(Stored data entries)
((

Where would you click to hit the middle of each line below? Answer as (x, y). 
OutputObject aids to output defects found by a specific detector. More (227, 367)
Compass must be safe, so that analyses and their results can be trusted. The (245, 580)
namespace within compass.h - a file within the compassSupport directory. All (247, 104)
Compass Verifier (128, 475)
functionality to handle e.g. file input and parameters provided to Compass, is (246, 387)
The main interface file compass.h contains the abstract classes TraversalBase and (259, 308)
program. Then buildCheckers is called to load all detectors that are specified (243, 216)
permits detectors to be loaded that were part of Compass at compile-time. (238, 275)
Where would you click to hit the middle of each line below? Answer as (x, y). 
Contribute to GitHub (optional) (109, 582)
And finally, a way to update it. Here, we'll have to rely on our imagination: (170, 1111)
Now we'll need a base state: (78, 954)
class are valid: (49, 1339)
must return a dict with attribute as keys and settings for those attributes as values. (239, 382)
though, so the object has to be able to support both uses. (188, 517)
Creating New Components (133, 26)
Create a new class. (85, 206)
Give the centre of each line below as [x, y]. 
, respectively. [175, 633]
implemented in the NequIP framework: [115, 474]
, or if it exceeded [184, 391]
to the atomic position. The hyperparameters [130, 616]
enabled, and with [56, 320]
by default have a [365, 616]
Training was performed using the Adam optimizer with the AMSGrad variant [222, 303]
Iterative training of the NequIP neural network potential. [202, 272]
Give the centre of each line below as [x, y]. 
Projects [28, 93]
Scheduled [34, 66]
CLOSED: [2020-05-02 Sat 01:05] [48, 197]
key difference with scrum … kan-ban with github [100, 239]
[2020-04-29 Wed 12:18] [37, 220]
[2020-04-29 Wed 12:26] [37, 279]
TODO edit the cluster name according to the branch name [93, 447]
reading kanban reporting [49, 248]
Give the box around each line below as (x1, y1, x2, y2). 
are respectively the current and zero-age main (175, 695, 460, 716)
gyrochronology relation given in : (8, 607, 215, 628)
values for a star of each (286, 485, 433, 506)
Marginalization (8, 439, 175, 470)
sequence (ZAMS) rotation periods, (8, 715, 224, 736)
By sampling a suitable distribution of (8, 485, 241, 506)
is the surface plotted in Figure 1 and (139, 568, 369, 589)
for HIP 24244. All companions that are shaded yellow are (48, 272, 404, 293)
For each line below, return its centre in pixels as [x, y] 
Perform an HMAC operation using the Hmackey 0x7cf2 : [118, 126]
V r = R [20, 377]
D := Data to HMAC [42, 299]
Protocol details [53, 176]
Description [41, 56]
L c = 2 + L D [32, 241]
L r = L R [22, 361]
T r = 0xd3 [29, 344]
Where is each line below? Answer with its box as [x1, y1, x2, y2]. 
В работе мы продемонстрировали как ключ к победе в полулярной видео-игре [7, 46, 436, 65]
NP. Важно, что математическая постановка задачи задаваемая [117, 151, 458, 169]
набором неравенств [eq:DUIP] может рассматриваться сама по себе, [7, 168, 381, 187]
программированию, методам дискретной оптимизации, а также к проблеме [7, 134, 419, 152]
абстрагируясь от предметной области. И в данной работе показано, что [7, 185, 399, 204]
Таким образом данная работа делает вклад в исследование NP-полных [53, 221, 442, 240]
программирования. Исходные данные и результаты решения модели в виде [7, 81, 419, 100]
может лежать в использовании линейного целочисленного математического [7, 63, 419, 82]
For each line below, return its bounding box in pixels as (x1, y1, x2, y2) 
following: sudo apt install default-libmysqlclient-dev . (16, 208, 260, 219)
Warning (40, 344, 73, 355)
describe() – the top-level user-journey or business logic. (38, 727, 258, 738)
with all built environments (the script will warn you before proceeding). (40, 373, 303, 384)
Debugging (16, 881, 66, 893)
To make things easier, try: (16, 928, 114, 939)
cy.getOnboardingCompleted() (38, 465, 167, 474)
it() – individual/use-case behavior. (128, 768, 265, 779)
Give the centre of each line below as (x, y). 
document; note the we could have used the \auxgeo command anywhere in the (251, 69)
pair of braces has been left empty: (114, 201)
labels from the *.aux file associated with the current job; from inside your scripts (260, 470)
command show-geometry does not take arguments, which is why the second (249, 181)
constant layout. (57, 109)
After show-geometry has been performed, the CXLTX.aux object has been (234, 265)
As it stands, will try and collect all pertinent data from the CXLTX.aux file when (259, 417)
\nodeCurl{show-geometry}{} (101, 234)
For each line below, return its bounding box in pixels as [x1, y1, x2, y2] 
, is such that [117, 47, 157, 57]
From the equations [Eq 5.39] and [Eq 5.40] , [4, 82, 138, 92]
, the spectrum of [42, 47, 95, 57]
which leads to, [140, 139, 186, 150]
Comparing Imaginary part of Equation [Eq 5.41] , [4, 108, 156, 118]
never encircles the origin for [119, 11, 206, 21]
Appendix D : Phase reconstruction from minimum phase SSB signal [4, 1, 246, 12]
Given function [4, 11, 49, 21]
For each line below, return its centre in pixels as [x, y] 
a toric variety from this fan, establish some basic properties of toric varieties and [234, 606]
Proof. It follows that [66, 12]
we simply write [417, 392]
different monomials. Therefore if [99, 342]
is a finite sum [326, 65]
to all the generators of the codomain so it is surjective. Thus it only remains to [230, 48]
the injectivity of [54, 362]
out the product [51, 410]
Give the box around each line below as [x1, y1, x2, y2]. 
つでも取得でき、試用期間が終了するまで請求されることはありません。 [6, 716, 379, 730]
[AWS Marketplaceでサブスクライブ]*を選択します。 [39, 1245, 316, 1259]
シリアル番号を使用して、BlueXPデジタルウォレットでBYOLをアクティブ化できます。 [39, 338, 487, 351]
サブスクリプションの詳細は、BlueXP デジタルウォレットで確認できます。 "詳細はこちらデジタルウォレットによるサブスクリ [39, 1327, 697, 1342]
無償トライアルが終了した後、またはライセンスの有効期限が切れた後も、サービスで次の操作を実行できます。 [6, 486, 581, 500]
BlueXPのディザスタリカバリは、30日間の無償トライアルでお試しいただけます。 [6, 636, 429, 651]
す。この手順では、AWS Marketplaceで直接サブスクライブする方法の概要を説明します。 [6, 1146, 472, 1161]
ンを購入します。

))

=== WORK ITEM ===
Each entry above is to be copied out exactly as written.

=== EXERCISE ANSWER ===
Where would you click to hit the middle of each line below? Answer as (x, y). 
OutputObject aids to output defects found by a specific detector. More (227, 367)
Compass must be safe, so that analyses and their results can be trusted. The (245, 580)
namespace within compass.h - a file within the compassSupport directory. All (247, 104)
Compass Verifier (128, 475)
functionality to handle e.g. file input and parameters provided to Compass, is (246, 387)
The main interface file compass.h contains the abstract classes TraversalBase and (259, 308)
program. Then buildCheckers is called to load all detectors that are specified (243, 216)
permits detectors to be loaded that were part of Compass at compile-time. (238, 275)
Where would you click to hit the middle of each line below? Answer as (x, y). 
Contribute to GitHub (optional) (109, 582)
And finally, a way to update it. Here, we'll have to rely on our imagination: (170, 1111)
Now we'll need a base state: (78, 954)
class are valid: (49, 1339)
must return a dict with attribute as keys and settings for those attributes as values. (239, 382)
though, so the object has to be able to support both uses. (188, 517)
Creating New Components (133, 26)
Create a new class. (85, 206)
Give the centre of each line below as [x, y]. 
, respectively. [175, 633]
implemented in the NequIP framework: [115, 474]
, or if it exceeded [184, 391]
to the atomic position. The hyperparameters [130, 616]
enabled, and with [56, 320]
by default have a [365, 616]
Training was performed using the Adam optimizer with the AMSGrad variant [222, 303]
Iterative training of the NequIP neural network potential. [202, 272]
Give the centre of each line below as [x, y]. 
Projects [28, 93]
Scheduled [34, 66]
CLOSED: [2020-05-02 Sat 01:05] [48, 197]
key difference with scrum … kan-ban with github [100, 239]
[2020-04-29 Wed 12:18] [37, 220]
[2020-04-29 Wed 12:26] [37, 279]
TODO edit the cluster name according to the branch name [93, 447]
reading kanban reporting [49, 248]
Give the box around each line below as (x1, y1, x2, y2). 
are respectively the current and zero-age main (175, 695, 460, 716)
gyrochronology relation given in : (8, 607, 215, 628)
values for a star of each (286, 485, 433, 506)
Marginalization (8, 439, 175, 470)
sequence (ZAMS) rotation periods, (8, 715, 224, 736)
By sampling a suitable distribution of (8, 485, 241, 506)
is the surface plotted in Figure 1 and (139, 568, 369, 589)
for HIP 24244. All companions that are shaded yellow are (48, 272, 404, 293)
For each line below, return its centre in pixels as [x, y] 
Perform an HMAC operation using the Hmackey 0x7cf2 : [118, 126]
V r = R [20, 377]
D := Data to HMAC [42, 299]
Protocol details [53, 176]
Description [41, 56]
L c = 2 + L D [32, 241]
L r = L R [22, 361]
T r = 0xd3 [29, 344]
Where is each line below? Answer with its box as [x1, y1, x2, y2]. 
В работе мы продемонстрировали как ключ к победе в полулярной видео-игре [7, 46, 436, 65]
NP. Важно, что математическая постановка задачи задаваемая [117, 151, 458, 169]
набором неравенств [eq:DUIP] может рассматриваться сама по себе, [7, 168, 381, 187]
программированию, методам дискретной оптимизации, а также к проблеме [7, 134, 419, 152]
абстрагируясь от предметной области. И в данной работе показано, что [7, 185, 399, 204]
Таким образом данная работа делает вклад в исследование NP-полных [53, 221, 442, 240]
программирования. Исходные данные и результаты решения модели в виде [7, 81, 419, 100]
может лежать в использовании линейного целочисленного математического [7, 63, 419, 82]
For each line below, return its bounding box in pixels as (x1, y1, x2, y2) 
following: sudo apt install default-libmysqlclient-dev . (16, 208, 260, 219)
Warning (40, 344, 73, 355)
describe() – the top-level user-journey or business logic. (38, 727, 258, 738)
with all built environments (the script will warn you before proceeding). (40, 373, 303, 384)
Debugging (16, 881, 66, 893)
To make things easier, try: (16, 928, 114, 939)
cy.getOnboardingCompleted() (38, 465, 167, 474)
it() – individual/use-case behavior. (128, 768, 265, 779)
Give the centre of each line below as (x, y). 
document; note the we could have used the \auxgeo command anywhere in the (251, 69)
pair of braces has been left empty: (114, 201)
labels from the *.aux file associated with the current job; from inside your scripts (260, 470)
command show-geometry does not take arguments, which is why the second (249, 181)
constant layout. (57, 109)
After show-geometry has been performed, the CXLTX.aux object has been (234, 265)
As it stands, will try and collect all pertinent data from the CXLTX.aux file when (259, 417)
\nodeCurl{show-geometry}{} (101, 234)
For each line below, return its bounding box in pixels as [x1, y1, x2, y2] 
, is such that [117, 47, 157, 57]
From the equations [Eq 5.39] and [Eq 5.40] , [4, 82, 138, 92]
, the spectrum of [42, 47, 95, 57]
which leads to, [140, 139, 186, 150]
Comparing Imaginary part of Equation [Eq 5.41] , [4, 108, 156, 118]
never encircles the origin for [119, 11, 206, 21]
Appendix D : Phase reconstruction from minimum phase SSB signal [4, 1, 246, 12]
Given function [4, 11, 49, 21]
For each line below, return its centre in pixels as [x, y] 
a toric variety from this fan, establish some basic properties of toric varieties and [234, 606]
Proof. It follows that [66, 12]
we simply write [417, 392]
different monomials. Therefore if [99, 342]
is a finite sum [326, 65]
to all the generators of the codomain so it is surjective. Thus it only remains to [230, 48]
the injectivity of [54, 362]
out the product [51, 410]
Give the box around each line below as [x1, y1, x2, y2]. 
つでも取得でき、試用期間が終了するまで請求されることはありません。 [6, 716, 379, 730]
[AWS Marketplaceでサブスクライブ]*を選択します。 [39, 1245, 316, 1259]
シリアル番号を使用して、BlueXPデジタルウォレットでBYOLをアクティブ化できます。 [39, 338, 487, 351]
サブスクリプションの詳細は、BlueXP デジタルウォレットで確認できます。 "詳細はこちらデジタルウォレットによるサブスクリ [39, 1327, 697, 1342]
無償トライアルが終了した後、またはライセンスの有効期限が切れた後も、サービスで次の操作を実行できます。 [6, 486, 581, 500]
BlueXPのディザスタリカバリは、30日間の無償トライアルでお試しいただけます。 [6, 636, 429, 651]
す。この手順では、AWS Marketplaceで直接サブスクライブする方法の概要を説明します。 [6, 1146, 472, 1161]
ンを購入します。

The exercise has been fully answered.